I have posted the same question on the community (http://community.wolfram.com/groups/-/m/t/1394441?p_p_auth=YV2a4wzw).

I tried to register the movie posted below (compressed version here) using Mathematica but to no use. However I could manage to do the same very easily with another software (FIJI: https://fiji.sc/ ) with a plugin "StackReg" (http://bradbusse.net/sciencedownloads.html)

Input Video:

http://community.wolfram.com//c/portal/getImageAttachment?filename=ezgif.com-optimize.gif&userId=942204

The strategy that I used for the registration was as follows with both softwares:

1. Inverting (ColorNegate) the image

2. Applying a Gaussian Blur of radius 10

3. Thresholding the image to obtain a mask for the object

4. Registering the binarized image (mask) and saving the transformation matrices

5. Using the transformation matrices to obtain a registered version of the image.

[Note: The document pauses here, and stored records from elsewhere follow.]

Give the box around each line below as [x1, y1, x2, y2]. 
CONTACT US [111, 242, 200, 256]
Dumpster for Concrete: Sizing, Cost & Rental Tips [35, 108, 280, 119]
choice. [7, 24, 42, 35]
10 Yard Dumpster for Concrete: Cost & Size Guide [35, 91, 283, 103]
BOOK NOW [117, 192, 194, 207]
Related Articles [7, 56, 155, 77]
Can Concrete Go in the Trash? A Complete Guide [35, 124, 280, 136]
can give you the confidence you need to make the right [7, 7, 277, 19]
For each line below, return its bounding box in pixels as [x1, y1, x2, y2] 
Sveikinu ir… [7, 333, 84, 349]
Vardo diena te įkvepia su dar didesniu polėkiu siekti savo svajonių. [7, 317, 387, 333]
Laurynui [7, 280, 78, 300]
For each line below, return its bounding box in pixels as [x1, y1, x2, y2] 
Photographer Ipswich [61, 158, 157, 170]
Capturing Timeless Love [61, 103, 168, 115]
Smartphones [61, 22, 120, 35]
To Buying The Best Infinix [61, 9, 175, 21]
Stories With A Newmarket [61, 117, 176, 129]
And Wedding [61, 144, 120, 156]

for results obtained from FIJI/StackReg please see: http://community.wolfram.com//c/portal/getImageAttachment?filename=brightfield.gif&userId=942204

The code for Mathematica breaks when I do the same:

Can anyone please help me figure out why ImageAlign is breaking down?

This is a simple problem and I expect that the ImageAlign function should not break down on such a petty case. I checked my masks and they seem to be fine. I gave the masks that I generated from Mathematica to FIJI/StackReg which can successfully align them and yield the transformation matrices in a .txt file. This brings me to the second question, is there a way to get the transformation matrix (alignment matrix) from ImageAlign. Because I need the transformation matrices after alignment in order to align the original movie.

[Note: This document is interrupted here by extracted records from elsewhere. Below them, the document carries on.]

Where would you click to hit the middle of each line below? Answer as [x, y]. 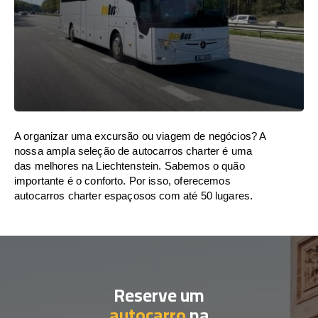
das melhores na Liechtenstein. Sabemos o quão [130, 166]
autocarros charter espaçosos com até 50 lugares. [134, 196]
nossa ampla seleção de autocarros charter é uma [133, 151]
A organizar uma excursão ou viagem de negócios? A [140, 136]
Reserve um [159, 295]
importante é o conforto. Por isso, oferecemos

Note: StackReg aligns all the images relative to the first frame.

Answer 1

I know nothing about ImageAlign but thought it'd be fun to imitate what StackReg did in the video in your link.

Here's strategy based on the fact that the central blob will remain approximately circular throughout. Note that I use a bizzarro way to get the initial blob form--this isn't really necessary but is instead a byproduct of thinking that was where a bug in the code was (it wasn't).

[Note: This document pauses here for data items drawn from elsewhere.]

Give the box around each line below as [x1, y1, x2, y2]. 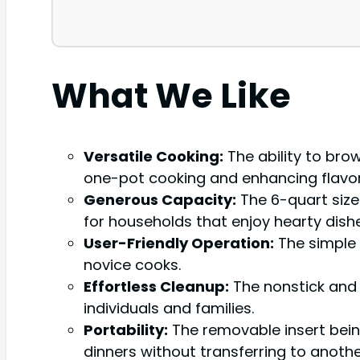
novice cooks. [84, 254, 181, 275]
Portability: [84, 319, 168, 340]
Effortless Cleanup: [84, 276, 229, 297]
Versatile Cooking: [84, 145, 223, 166]
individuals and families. [84, 297, 254, 318]
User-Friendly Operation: [84, 232, 274, 253]
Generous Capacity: [84, 189, 236, 210]

The idea here is that we'll replace the blob with a rectangle, compute the rectangle corner points, then recenter and rotate based on this.

So first the image prep code so that we can find the true blob:

rawimg =
  Import["http://community.wolfram.com//c/portal/getImageAttachment?filename=ezgif.com-optimize.gif&userId=942204"];

gray = ColorConvert[#, "Grayscale"] & /@ rawimg;

boxImgPreprocess1[img_] :=
  DeleteSmallComponents[
   Binarize@
    Dilation[ImageClip[GradientFilter[img, .05], {.5, .8}, {1, 1}], 2],
   20
   ];
boxImgPreprocess2[img_] :=
 DeleteSmallComponents@
  Closing[
   ColorNegate@img,
   25
   ]

We can see here what that does:

Manipulate[
 .5*boxImgPreprocess2@boxImgPreprocess1[gray[[i]]] + gray[[i]] // 
  ImageResize[#, 350] &,
 {i, 1, Length@gray, 1}
 ]

Then I turn this into an array like so:

boxMeUp[img_] :=
 ImageData@boxImgPreprocess2@boxImgPreprocess1[img]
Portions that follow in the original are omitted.